Solamente los que poseen la correspondiente virtud sobrenatural (IV, V). 

— Luego, ¿no pueden hacerlos los infieles
— No señor; porque no creen en la Revelación, bien sea porque, ignorándola, no se entregan confiados en las manos de Dios ni se someten a lo que de ellos exige, o porque, habiéndola conocido, rehusaron prestarle asentimiento (X). 

— ¿Pueden hacerlos los impíos
— Tampoco, porque si bien tienen por ciertas las verdades reveladas fundados en la absoluta veracidad divina, su fe no es efecto de acatamiento y sumisión a Dios, a quien detestan, aunque a pesar suyo se vean obligados a confesarlo (V, 2, ad 2). 

— ¿Es posible que haya hombres sin fe sobrenatural que crean en esta forma? 
— Sí señor; y en ello imitan la fe de los demonios (V, 2). 

— ¿Pueden creer los herejes con fe sobrenatural? 
— No señor; porque, aunque admiten algunas verdades reveladas, no fundan el asentimiento en la autoridad divina, sino en el propio juicio (V, 3). 

— Luego los herejes, ¿están más alejados de la verdadera fe que los impíos, y que los mismos demonios? 
— Sí señor; porque no se apoyan en la autoridad de Dios. 

— ¿Pueden creer con fe sobrenatural los apóstatas
— No señor; porque rechazan lo que habían creído bajo la palabra divina (XII). 

— ¿Pueden creer los pecadores con fe sobrenatural? 
— Pueden, con tal que conserven la fe como virtud sobrenatural; y pueden tenerla, si bien en estado imperfecto, aun cuando, por efecto del pecado mortal, estén privados de la caridad (IV, 1-4).

— ¿Luego no todos los pecados mortales destruyen la fe? 
— No señor (X, 1, 4). 

— ¿En qué consiste el pecado contra la fe llamado infidelidad? 
— En rehusar someter el entendimiento, por respeto y amor de Dios, a las virtudes sobrenaturales reveladas (X, 1-3). 

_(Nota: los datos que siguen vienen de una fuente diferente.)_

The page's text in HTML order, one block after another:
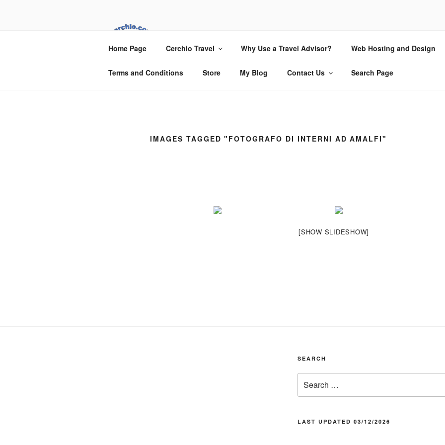
CERCHIO.COM
Cerchio Travel | Internet Consulting and Design
Home Page Cerchio Travel Why Use a Travel Advisor? Web Hosting and Design
Terms and Conditions Store My Blog Contact Us Search Page
IMAGES TAGGED "FOTOGRAFO DI INTERNI AD AMALFI"
[SHOW SLIDESHOW]
SEARCH
for:
LAST UPDATED 03/12/2026
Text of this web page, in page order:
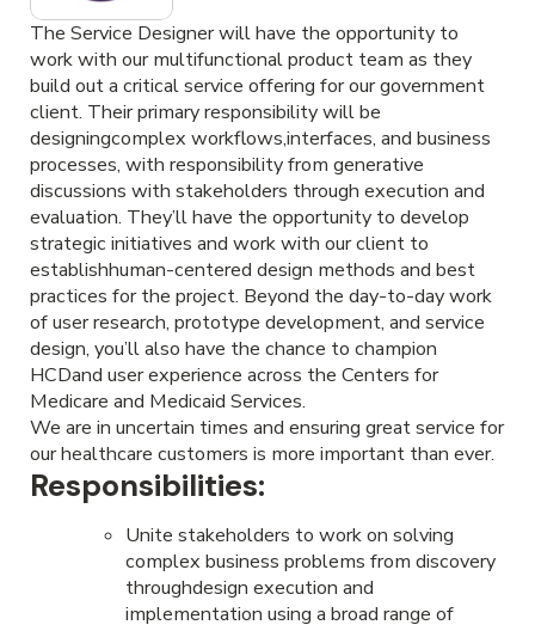
The Service Designer will have the opportunity to
work with our multifunctional product team as they
build out a critical service offering for our government
client. Their primary responsibility will be
designingcomplex workflows,interfaces, and business
processes, with responsibility from generative
discussions with stakeholders through execution and
evaluation. They’ll have the opportunity to develop
strategic initiatives and work with our client to
establishhuman-centered design methods and best
practices for the project. Beyond the day-to-day work
of user research, prototype development, and service
design, you’ll also have the chance to champion
HCDand user experience across the Centers for
Medicare and Medicaid Services.
We are in uncertain times and ensuring great service for
our healthcare customers is more important than ever.
Responsibilities:
Unite stakeholders to work on solving
complex business problems from discovery
throughdesign execution and
implementation using a broad range of
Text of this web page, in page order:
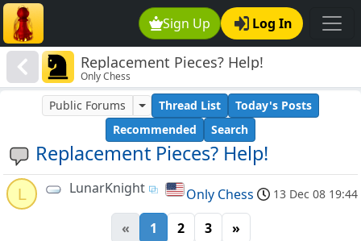
Sign Up Log In
Replacement Pieces? Help!
Only Chess
Replacement Pieces? Help!
Public Forums Thread List
Today's Posts
Recommended
Search
L LunarKnight Only Chess 13 Dec 08 19:44
« 1 2 3 »

— Y siempre que esto sucede, ¿es por culpa del hombre? 
— Sí señor; porque resiste a la gracia actual con que Dios le invita e impulsa a someterse (VI, 1, 2). 

— ¿Concede Dios esta gracia actual a todos los hombres? 
— Con mayor o menor intensidad, y en la medida prefijada en los decretos de su providencia, sí señor. 

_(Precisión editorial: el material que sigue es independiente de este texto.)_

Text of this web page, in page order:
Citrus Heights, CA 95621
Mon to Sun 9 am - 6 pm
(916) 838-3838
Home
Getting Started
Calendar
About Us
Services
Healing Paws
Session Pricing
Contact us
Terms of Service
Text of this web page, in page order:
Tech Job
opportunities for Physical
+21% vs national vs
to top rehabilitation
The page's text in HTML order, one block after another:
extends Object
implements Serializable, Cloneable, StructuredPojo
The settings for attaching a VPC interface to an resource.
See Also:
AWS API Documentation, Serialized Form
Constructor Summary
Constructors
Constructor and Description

— ¿Es grande y muy estimable la merced que Dios nos hace al infundirnos la virtud de la fe? 
— Es en cierto modo la mayor de todas. 

— ¿Por qué? 
— Porque sin fe sobrenatural nada podemos intentar en orden a nuestra salvación, y estamos perpetua-mente excluidos de la gloria, si Dios no se digna concedérnosla antes de la muerte (II, 5-8, IV, 7). 

— Luego cuando tenemos la dicha de poseerla, ¿qué pecado será frecuentar compañías, mantener conversaciones o dedicarse a lecturas capaces de hacerla perder?
 — Pecado gravísimo haciéndolo espontánea y conscientemente, y de cualquier modo acto reprobable, puesto que siempre lo es exponerse a semejante peligro. 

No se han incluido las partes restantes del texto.